*EXERCISE*
In the records below, the lines between the one holding "Just because a" and the one holding "Autorización de establecimiento [87, 335]", inclusive, are to be transcribed exactly; no pictures are to be included.

*RAW DATA*
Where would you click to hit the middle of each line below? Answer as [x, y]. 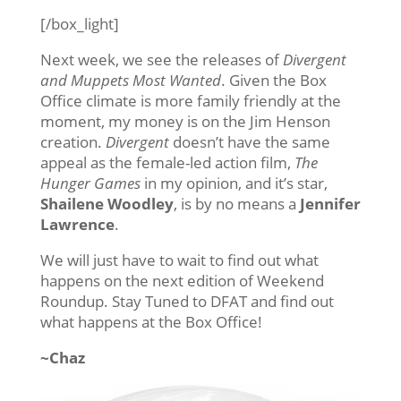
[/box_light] [79, 23]
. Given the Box [273, 80]
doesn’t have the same [249, 141]
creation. [73, 141]
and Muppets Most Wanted [130, 80]
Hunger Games [90, 183]
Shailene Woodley [107, 203]
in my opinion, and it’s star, [234, 183]
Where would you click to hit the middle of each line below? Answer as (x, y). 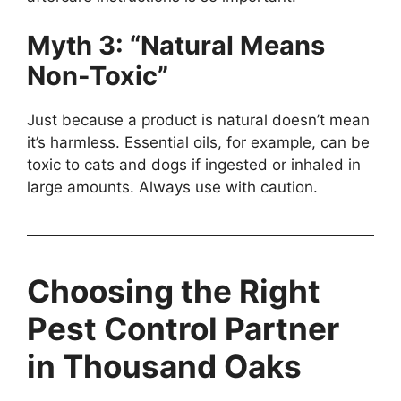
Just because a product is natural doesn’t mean (198, 120)
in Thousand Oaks (164, 366)
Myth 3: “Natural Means (176, 45)
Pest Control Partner (183, 328)
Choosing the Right (174, 291)
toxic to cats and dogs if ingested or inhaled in (194, 165)
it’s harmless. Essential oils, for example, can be (198, 142)
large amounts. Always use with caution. (172, 187)
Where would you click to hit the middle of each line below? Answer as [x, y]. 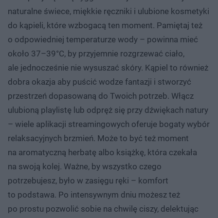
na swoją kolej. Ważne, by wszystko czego [85, 166]
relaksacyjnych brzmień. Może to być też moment [98, 138]
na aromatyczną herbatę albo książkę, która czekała [102, 152]
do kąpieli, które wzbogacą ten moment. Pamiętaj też [105, 25]
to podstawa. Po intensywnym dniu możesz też [94, 194]
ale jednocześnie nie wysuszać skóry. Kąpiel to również [108, 67]
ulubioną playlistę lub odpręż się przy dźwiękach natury [108, 110]
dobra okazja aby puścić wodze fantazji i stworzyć [100, 82]
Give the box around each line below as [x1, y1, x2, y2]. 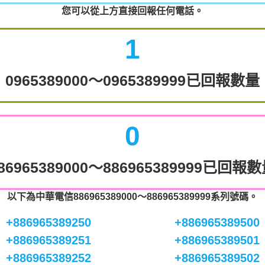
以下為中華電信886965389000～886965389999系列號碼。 [7, 192, 258, 202]
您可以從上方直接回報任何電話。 [62, 6, 203, 16]
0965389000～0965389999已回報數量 [5, 72, 260, 89]
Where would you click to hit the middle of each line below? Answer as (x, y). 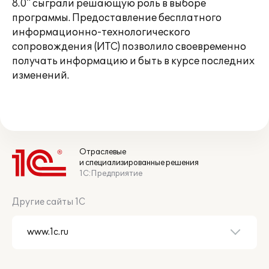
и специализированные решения (139, 163)
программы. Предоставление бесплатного (117, 18)
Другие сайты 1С (49, 202)
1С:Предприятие (111, 174)
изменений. (41, 76)
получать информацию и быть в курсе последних (133, 61)
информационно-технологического (101, 32)
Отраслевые (103, 152)
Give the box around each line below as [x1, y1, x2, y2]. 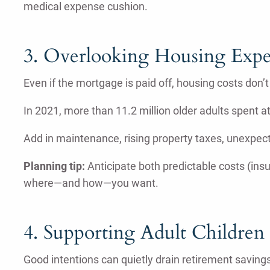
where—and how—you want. [23, 177, 159, 190]
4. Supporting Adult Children [23, 219, 265, 246]
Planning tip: [23, 160, 85, 173]
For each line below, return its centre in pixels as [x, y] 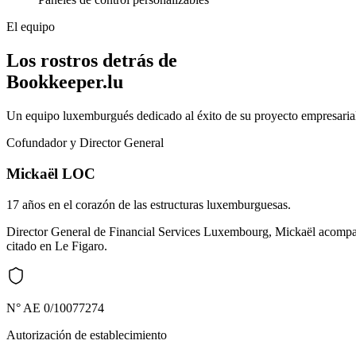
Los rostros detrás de [92, 61]
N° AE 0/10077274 [55, 308]
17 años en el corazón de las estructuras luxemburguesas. [149, 204]
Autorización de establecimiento [87, 335]
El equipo [31, 27]
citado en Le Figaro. [57, 246]
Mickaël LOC [51, 173]
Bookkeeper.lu [65, 82]
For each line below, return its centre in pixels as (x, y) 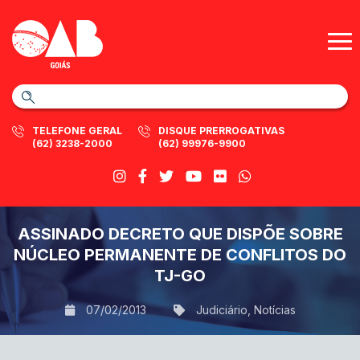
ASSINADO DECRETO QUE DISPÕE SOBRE (180, 234)
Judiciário (221, 310)
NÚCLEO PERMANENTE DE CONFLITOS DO (180, 255)
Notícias (274, 310)
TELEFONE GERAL (77, 131)
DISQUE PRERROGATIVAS (221, 131)
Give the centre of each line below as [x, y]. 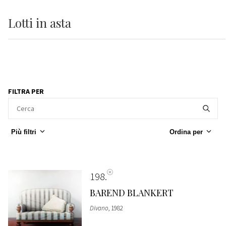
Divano [99, 208]
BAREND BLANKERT [131, 192]
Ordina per [186, 132]
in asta [53, 23]
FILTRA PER [26, 92]
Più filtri [24, 132]
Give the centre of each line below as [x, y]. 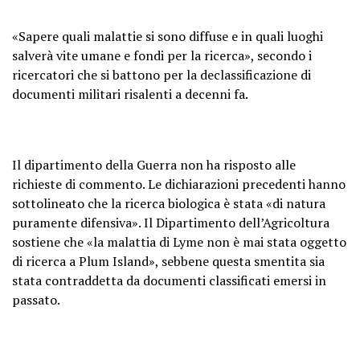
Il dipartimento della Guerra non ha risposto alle [154, 164]
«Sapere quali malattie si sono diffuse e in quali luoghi [168, 36]
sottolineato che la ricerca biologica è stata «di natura [169, 203]
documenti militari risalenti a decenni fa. [130, 94]
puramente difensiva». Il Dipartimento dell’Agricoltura [171, 222]
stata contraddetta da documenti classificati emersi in [169, 280]
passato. [36, 299]
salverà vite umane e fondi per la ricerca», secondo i [162, 55]
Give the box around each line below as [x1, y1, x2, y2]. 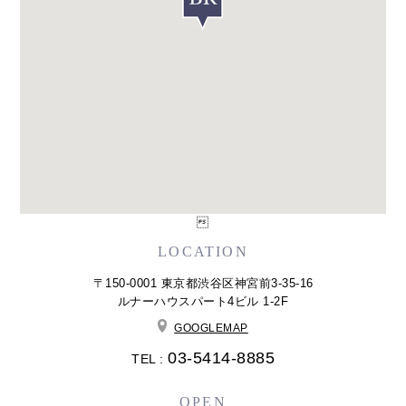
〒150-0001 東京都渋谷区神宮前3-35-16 [92, 275, 314, 290]
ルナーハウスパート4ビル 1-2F [117, 294, 289, 308]
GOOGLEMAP [174, 322, 248, 335]
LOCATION [158, 244, 248, 260]
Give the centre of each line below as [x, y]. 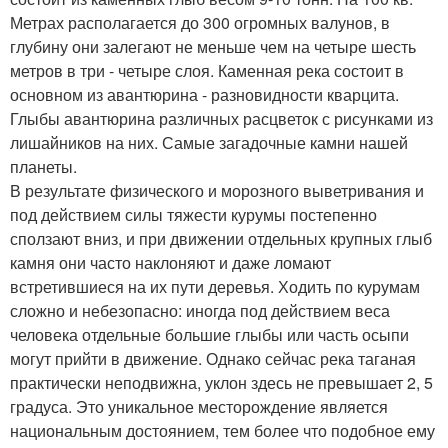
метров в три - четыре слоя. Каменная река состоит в [207, 70]
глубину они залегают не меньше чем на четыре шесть [213, 46]
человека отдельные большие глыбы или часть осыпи [209, 334]
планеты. [43, 166]
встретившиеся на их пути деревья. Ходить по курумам [215, 286]
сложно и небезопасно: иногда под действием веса [200, 310]
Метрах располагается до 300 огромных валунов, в [200, 22]
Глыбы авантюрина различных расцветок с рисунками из [221, 118]
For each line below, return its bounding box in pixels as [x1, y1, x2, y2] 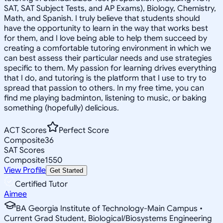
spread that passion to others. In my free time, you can [4, 83, 204, 93]
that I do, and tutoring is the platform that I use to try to [4, 73, 207, 83]
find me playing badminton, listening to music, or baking [4, 93, 207, 103]
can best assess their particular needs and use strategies [4, 53, 212, 63]
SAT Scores [4, 145, 45, 155]
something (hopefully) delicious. [4, 103, 119, 113]
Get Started [50, 166, 83, 174]
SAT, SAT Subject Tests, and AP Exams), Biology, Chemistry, [4, 3, 216, 13]
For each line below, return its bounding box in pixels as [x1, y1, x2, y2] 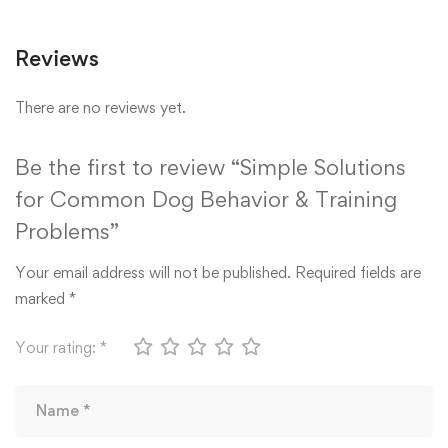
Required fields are [295, 262, 421, 282]
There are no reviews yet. [15, 97, 186, 117]
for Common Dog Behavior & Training [15, 185, 397, 212]
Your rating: [15, 337, 100, 357]
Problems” [15, 217, 119, 244]
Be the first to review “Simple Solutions [15, 153, 406, 180]
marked [15, 288, 69, 308]
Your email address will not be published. [15, 262, 291, 282]
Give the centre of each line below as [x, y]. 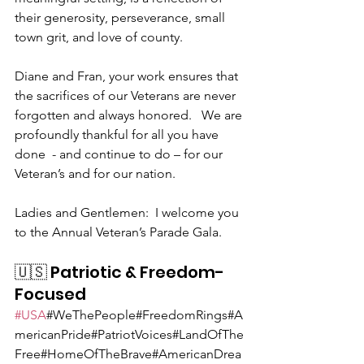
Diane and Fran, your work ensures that [128, 76]
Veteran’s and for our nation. [95, 174]
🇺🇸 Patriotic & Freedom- [119, 273]
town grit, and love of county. [99, 37]
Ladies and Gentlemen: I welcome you [128, 213]
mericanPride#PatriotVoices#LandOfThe [129, 335]
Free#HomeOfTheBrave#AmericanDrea [128, 354]
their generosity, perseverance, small [121, 18]

*ANSWER SPACE*
Just because a product is natural doesn’t mean (198, 120)
in Thousand Oaks (164, 366)
Myth 3: “Natural Means (176, 45)
Pest Control Partner (183, 328)
Choosing the Right (174, 291)
toxic to cats and dogs if ingested or inhaled in (194, 165)
it’s harmless. Essential oils, for example, can be (198, 142)
large amounts. Always use with caution. (172, 187)
Where would you click to hit the middle of each line below? Answer as [x, y]. 
na swoją kolej. Ważne, by wszystko czego [85, 166]
relaksacyjnych brzmień. Może to być też moment [98, 138]
na aromatyczną herbatę albo książkę, która czekała [102, 152]
do kąpieli, które wzbogacą ten moment. Pamiętaj też [105, 25]
to podstawa. Po intensywnym dniu możesz też [94, 194]
ale jednocześnie nie wysuszać skóry. Kąpiel to również [108, 67]
ulubioną playlistę lub odpręż się przy dźwiękach natury [108, 110]
dobra okazja aby puścić wodze fantazji i stworzyć [100, 82]
Give the box around each line below as [x1, y1, x2, y2]. 
以下為中華電信886965389000～886965389999系列號碼。 [7, 192, 258, 202]
您可以從上方直接回報任何電話。 [62, 6, 203, 16]
0965389000～0965389999已回報數量 [5, 72, 260, 89]
Where would you click to hit the middle of each line below? Answer as (x, y). 
и специализированные решения (139, 163)
программы. Предоставление бесплатного (117, 18)
Другие сайты 1С (49, 202)
1С:Предприятие (111, 174)
изменений. (41, 76)
получать информацию и быть в курсе последних (133, 61)
информационно-технологического (101, 32)
Отраслевые (103, 152)
Give the box around each line below as [x1, y1, x2, y2]. 
where—and how—you want. [23, 177, 159, 190]
4. Supporting Adult Children [23, 219, 265, 246]
Planning tip: [23, 160, 85, 173]
For each line below, return its centre in pixels as [x, y] 
Los rostros detrás de [92, 61]
N° AE 0/10077274 [55, 308]
17 años en el corazón de las estructuras luxemburguesas. [149, 204]
Autorización de establecimiento [87, 335]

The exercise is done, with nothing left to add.